* Work task: Print out each record below, unaltered and complete, without its images.

* The records:
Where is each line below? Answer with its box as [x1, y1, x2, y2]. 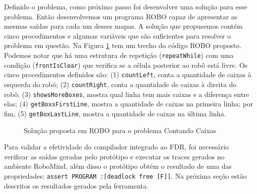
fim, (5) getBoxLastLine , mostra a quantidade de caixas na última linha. [4, 108, 226, 118]
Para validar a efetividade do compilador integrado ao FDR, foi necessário [4, 142, 229, 152]
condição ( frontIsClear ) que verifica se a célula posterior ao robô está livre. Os [4, 59, 248, 70]
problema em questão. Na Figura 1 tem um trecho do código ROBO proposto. [4, 40, 242, 50]
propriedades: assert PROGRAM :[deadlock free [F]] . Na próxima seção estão [4, 170, 247, 181]
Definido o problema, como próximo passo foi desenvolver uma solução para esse [4, 1, 248, 11]
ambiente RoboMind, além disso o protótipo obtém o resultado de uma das [4, 161, 232, 171]
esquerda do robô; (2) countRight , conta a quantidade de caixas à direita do [4, 79, 237, 89]
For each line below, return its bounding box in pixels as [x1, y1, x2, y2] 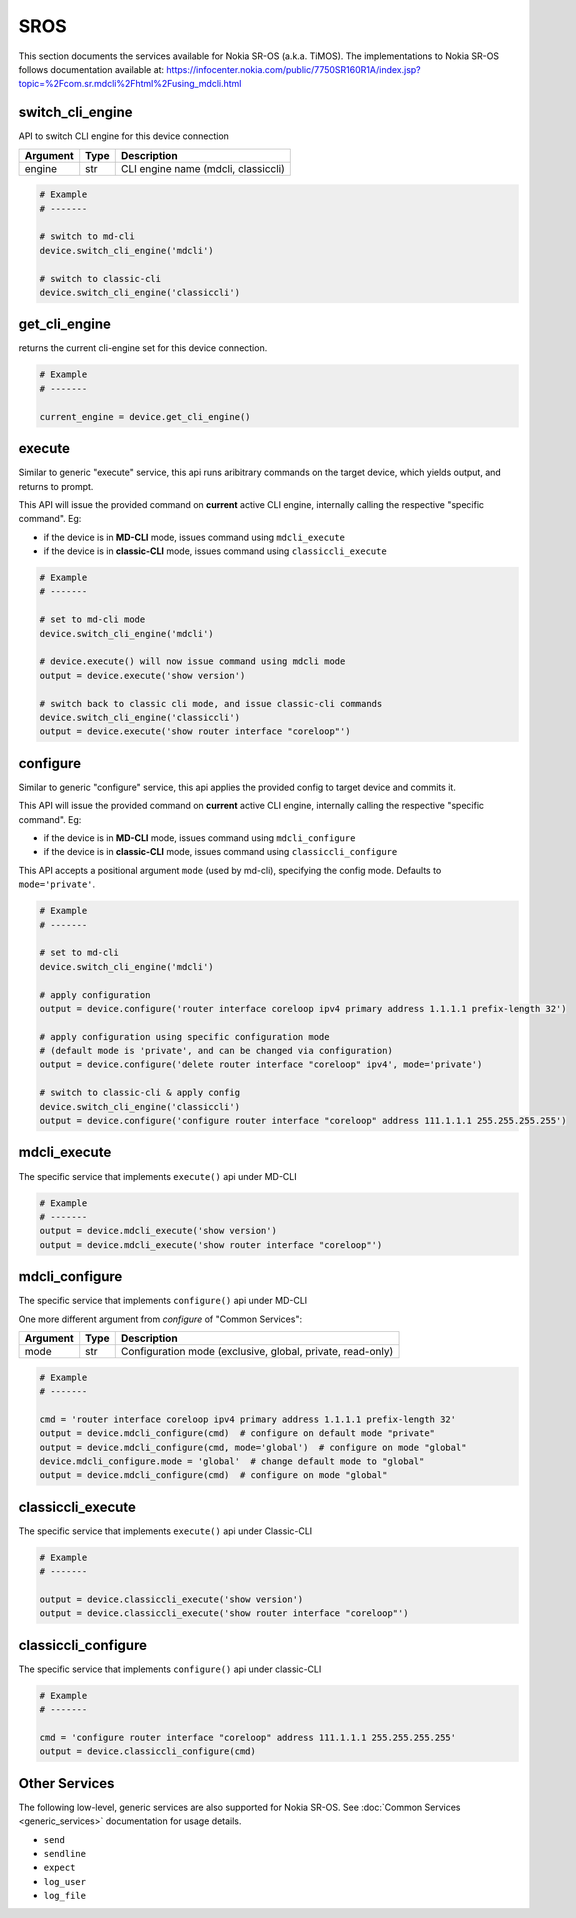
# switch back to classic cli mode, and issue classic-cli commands [39, 698, 383, 709]
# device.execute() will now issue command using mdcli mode [39, 656, 346, 667]
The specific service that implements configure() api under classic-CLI [18, 1663, 322, 1675]
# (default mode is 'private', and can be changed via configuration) [39, 1045, 394, 1057]
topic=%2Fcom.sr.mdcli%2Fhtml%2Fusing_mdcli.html [18, 78, 242, 90]
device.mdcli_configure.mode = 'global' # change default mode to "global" [39, 1455, 425, 1467]
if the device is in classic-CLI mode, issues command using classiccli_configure [43, 846, 398, 858]
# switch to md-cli [39, 231, 135, 242]
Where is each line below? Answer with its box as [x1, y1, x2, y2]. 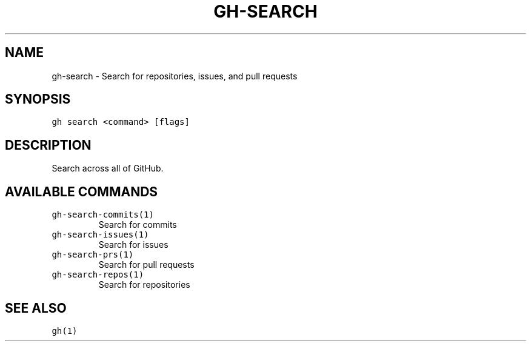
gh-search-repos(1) [52, 270, 144, 280]
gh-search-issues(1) [52, 230, 149, 240]
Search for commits [98, 219, 177, 230]
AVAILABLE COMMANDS [5, 184, 158, 199]
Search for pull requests [98, 259, 195, 270]
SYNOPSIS [5, 91, 71, 107]
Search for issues [98, 239, 169, 250]
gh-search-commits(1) [52, 210, 154, 220]
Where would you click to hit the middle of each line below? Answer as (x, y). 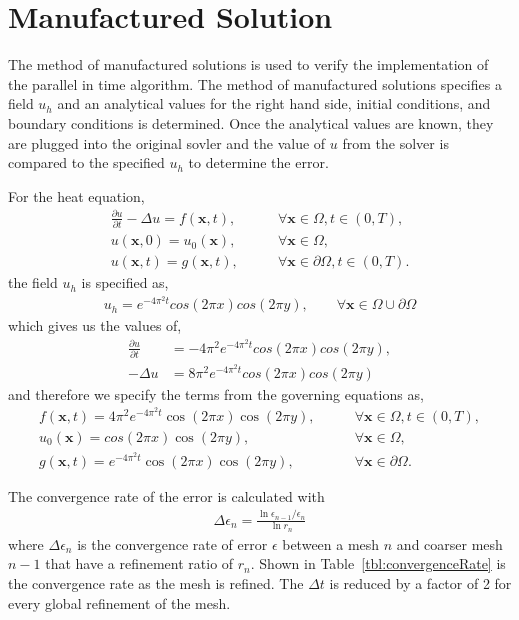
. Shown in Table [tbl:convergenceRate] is (378, 563)
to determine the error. (258, 162)
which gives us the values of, (95, 325)
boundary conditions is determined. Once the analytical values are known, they (251, 122)
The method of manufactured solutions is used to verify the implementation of (248, 64)
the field (33, 282)
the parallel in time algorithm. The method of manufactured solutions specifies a (255, 83)
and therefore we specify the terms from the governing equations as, (216, 393)
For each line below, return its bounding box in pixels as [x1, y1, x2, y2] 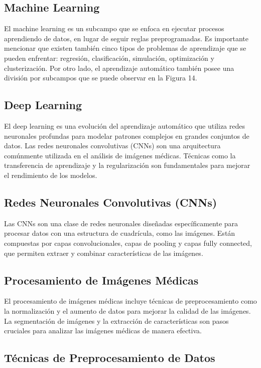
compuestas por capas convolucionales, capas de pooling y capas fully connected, [4, 237, 252, 248]
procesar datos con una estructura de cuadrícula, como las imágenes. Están [4, 228, 235, 238]
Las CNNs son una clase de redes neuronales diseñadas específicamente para [4, 218, 238, 228]
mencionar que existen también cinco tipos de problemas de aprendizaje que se [4, 43, 246, 53]
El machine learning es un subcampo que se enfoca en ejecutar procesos [4, 23, 224, 34]
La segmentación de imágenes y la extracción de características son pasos [4, 315, 229, 326]
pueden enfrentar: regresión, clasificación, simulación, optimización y [4, 52, 214, 63]
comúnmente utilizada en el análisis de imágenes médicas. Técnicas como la [4, 150, 236, 160]
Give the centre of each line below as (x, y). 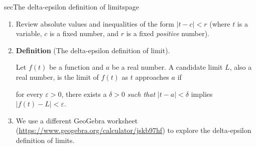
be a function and (76, 67)
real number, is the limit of (57, 77)
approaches (152, 77)
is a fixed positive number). (168, 33)
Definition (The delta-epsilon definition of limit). (93, 50)
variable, (29, 33)
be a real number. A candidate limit (167, 67)
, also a (241, 67)
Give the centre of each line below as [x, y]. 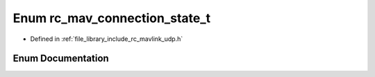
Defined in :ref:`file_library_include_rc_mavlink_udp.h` [107, 39]
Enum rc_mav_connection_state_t [112, 18]
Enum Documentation [61, 59]
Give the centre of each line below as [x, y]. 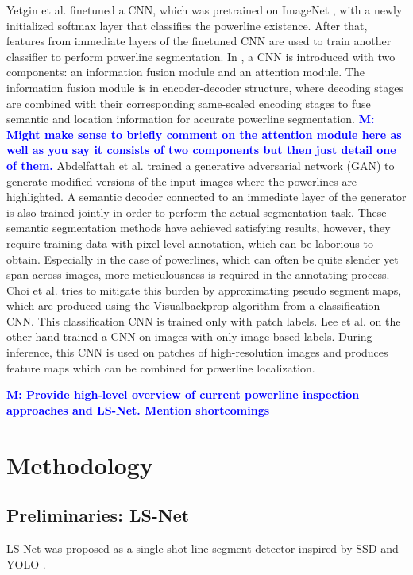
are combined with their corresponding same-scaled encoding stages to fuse [189, 103]
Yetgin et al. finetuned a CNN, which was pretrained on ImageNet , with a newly [205, 10]
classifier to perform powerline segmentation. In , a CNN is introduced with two [201, 56]
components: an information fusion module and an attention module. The [185, 72]
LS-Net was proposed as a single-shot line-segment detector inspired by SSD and [203, 548]
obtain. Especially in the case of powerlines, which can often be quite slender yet [203, 259]
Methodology [80, 464]
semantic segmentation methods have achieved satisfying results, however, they [199, 228]
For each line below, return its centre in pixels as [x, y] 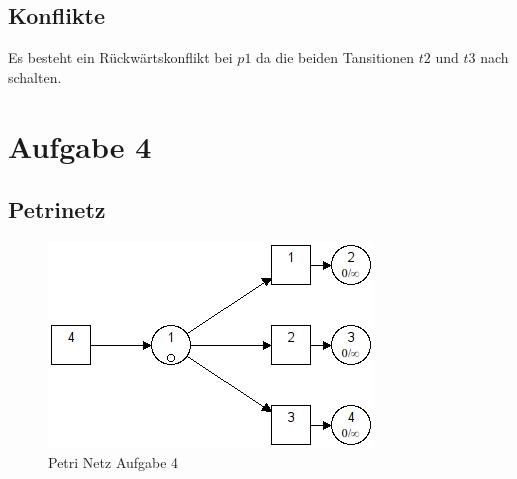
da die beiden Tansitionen [335, 57]
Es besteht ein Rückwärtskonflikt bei [120, 57]
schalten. [35, 76]
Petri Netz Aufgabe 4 [113, 461]
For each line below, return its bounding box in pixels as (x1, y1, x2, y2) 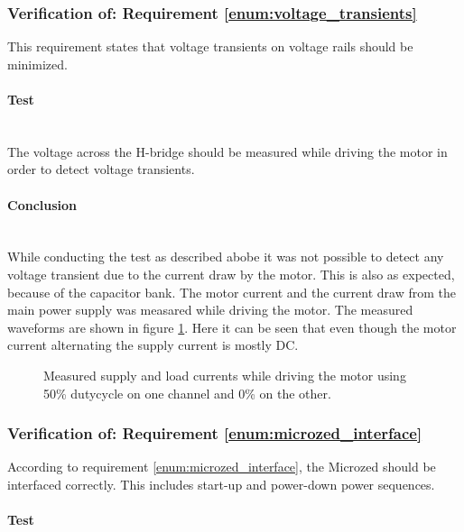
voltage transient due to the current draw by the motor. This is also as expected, (7, 264, 455, 283)
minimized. (7, 54, 68, 73)
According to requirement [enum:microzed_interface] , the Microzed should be (7, 457, 436, 476)
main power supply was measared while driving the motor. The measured (7, 300, 413, 319)
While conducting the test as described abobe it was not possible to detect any (7, 247, 444, 266)
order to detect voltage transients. (7, 160, 195, 179)
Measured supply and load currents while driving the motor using (43, 365, 406, 384)
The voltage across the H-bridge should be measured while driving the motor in (7, 142, 448, 161)
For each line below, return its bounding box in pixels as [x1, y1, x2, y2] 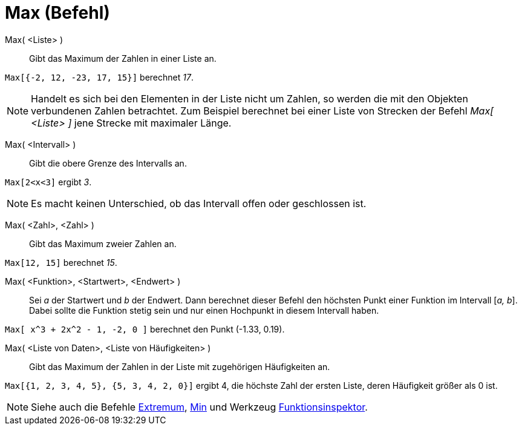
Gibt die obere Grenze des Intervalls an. [29, 157, 187, 168]
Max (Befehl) [5, 2, 110, 23]
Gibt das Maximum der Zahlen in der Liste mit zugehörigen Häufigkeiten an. [29, 361, 330, 372]
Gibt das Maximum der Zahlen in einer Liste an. [29, 53, 217, 64]
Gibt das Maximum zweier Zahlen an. [29, 238, 177, 249]
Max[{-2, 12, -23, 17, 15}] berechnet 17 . [5, 71, 194, 82]
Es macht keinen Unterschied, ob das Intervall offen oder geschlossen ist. [31, 197, 367, 210]
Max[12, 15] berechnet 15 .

* Solution to this problem:
Where is each line below? Answer with its box as [x1, y1, x2, y2]. 
fim, (5) getBoxLastLine , mostra a quantidade de caixas na última linha. [4, 108, 226, 118]
Para validar a efetividade do compilador integrado ao FDR, foi necessário [4, 142, 229, 152]
condição ( frontIsClear ) que verifica se a célula posterior ao robô está livre. Os [4, 59, 248, 70]
problema em questão. Na Figura 1 tem um trecho do código ROBO proposto. [4, 40, 242, 50]
propriedades: assert PROGRAM :[deadlock free [F]] . Na próxima seção estão [4, 170, 247, 181]
Definido o problema, como próximo passo foi desenvolver uma solução para esse [4, 1, 248, 11]
ambiente RoboMind, além disso o protótipo obtém o resultado de uma das [4, 161, 232, 171]
esquerda do robô; (2) countRight , conta a quantidade de caixas à direita do [4, 79, 237, 89]
For each line below, return its bounding box in pixels as [x1, y1, x2, y2] 
# switch back to classic cli mode, and issue classic-cli commands [39, 698, 383, 709]
# device.execute() will now issue command using mdcli mode [39, 656, 346, 667]
The specific service that implements configure() api under classic-CLI [18, 1663, 322, 1675]
# (default mode is 'private', and can be changed via configuration) [39, 1045, 394, 1057]
topic=%2Fcom.sr.mdcli%2Fhtml%2Fusing_mdcli.html [18, 78, 242, 90]
device.mdcli_configure.mode = 'global' # change default mode to "global" [39, 1455, 425, 1467]
if the device is in classic-CLI mode, issues command using classiccli_configure [43, 846, 398, 858]
# switch to md-cli [39, 231, 135, 242]
Where is each line below? Answer with its box as [x1, y1, x2, y2]. 
gh-search-repos(1) [52, 270, 144, 280]
gh-search-issues(1) [52, 230, 149, 240]
Search for commits [98, 219, 177, 230]
AVAILABLE COMMANDS [5, 184, 158, 199]
Search for pull requests [98, 259, 195, 270]
SYNOPSIS [5, 91, 71, 107]
Search for issues [98, 239, 169, 250]
gh-search-commits(1) [52, 210, 154, 220]
Where would you click to hit the middle of each line below? Answer as (x, y). 
. Shown in Table [tbl:convergenceRate] is (378, 563)
to determine the error. (258, 162)
which gives us the values of, (95, 325)
boundary conditions is determined. Once the analytical values are known, they (251, 122)
The method of manufactured solutions is used to verify the implementation of (248, 64)
the field (33, 282)
the parallel in time algorithm. The method of manufactured solutions specifies a (255, 83)
and therefore we specify the terms from the governing equations as, (216, 393)
For each line below, return its bounding box in pixels as [x1, y1, x2, y2] 
compuestas por capas convolucionales, capas de pooling y capas fully connected, [4, 237, 252, 248]
procesar datos con una estructura de cuadrícula, como las imágenes. Están [4, 228, 235, 238]
Las CNNs son una clase de redes neuronales diseñadas específicamente para [4, 218, 238, 228]
mencionar que existen también cinco tipos de problemas de aprendizaje que se [4, 43, 246, 53]
El machine learning es un subcampo que se enfoca en ejecutar procesos [4, 23, 224, 34]
La segmentación de imágenes y la extracción de características son pasos [4, 315, 229, 326]
pueden enfrentar: regresión, clasificación, simulación, optimización y [4, 52, 214, 63]
comúnmente utilizada en el análisis de imágenes médicas. Técnicas como la [4, 150, 236, 160]
Give the centre of each line below as (x, y). 
be a function and (76, 67)
real number, is the limit of (57, 77)
approaches (152, 77)
is a fixed positive number). (168, 33)
Definition (The delta-epsilon definition of limit). (93, 50)
variable, (29, 33)
be a real number. A candidate limit (167, 67)
, also a (241, 67)
Give the centre of each line below as [x, y]. 
Defined in :ref:`file_library_include_rc_mavlink_udp.h` [107, 39]
Enum rc_mav_connection_state_t [112, 18]
Enum Documentation [61, 59]
Give the centre of each line below as [x, y]. 
are combined with their corresponding same-scaled encoding stages to fuse [189, 103]
Yetgin et al. finetuned a CNN, which was pretrained on ImageNet , with a newly [205, 10]
classifier to perform powerline segmentation. In , a CNN is introduced with two [201, 56]
components: an information fusion module and an attention module. The [185, 72]
LS-Net was proposed as a single-shot line-segment detector inspired by SSD and [203, 548]
obtain. Especially in the case of powerlines, which can often be quite slender yet [203, 259]
Methodology [80, 464]
semantic segmentation methods have achieved satisfying results, however, they [199, 228]
For each line below, return its centre in pixels as [x, y] 
da die beiden Tansitionen [335, 57]
Es besteht ein Rückwärtskonflikt bei [120, 57]
schalten. [35, 76]
Petri Netz Aufgabe 4 [113, 461]
For each line below, return its bounding box in pixels as (x1, y1, x2, y2) 
voltage transient due to the current draw by the motor. This is also as expected, (7, 264, 455, 283)
minimized. (7, 54, 68, 73)
According to requirement [enum:microzed_interface] , the Microzed should be (7, 457, 436, 476)
main power supply was measared while driving the motor. The measured (7, 300, 413, 319)
While conducting the test as described abobe it was not possible to detect any (7, 247, 444, 266)
order to detect voltage transients. (7, 160, 195, 179)
Measured supply and load currents while driving the motor using (43, 365, 406, 384)
The voltage across the H-bridge should be measured while driving the motor in (7, 142, 448, 161)
For each line below, return its bounding box in pixels as [x1, y1, x2, y2] 
Gibt die obere Grenze des Intervalls an. [29, 157, 187, 168]
Max (Befehl) [5, 2, 110, 23]
Gibt das Maximum der Zahlen in der Liste mit zugehörigen Häufigkeiten an. [29, 361, 330, 372]
Gibt das Maximum der Zahlen in einer Liste an. [29, 53, 217, 64]
Gibt das Maximum zweier Zahlen an. [29, 238, 177, 249]
Max[{-2, 12, -23, 17, 15}] berechnet 17 . [5, 71, 194, 82]
Es macht keinen Unterschied, ob das Intervall offen oder geschlossen ist. [31, 197, 367, 210]
Max[12, 15] berechnet 15 .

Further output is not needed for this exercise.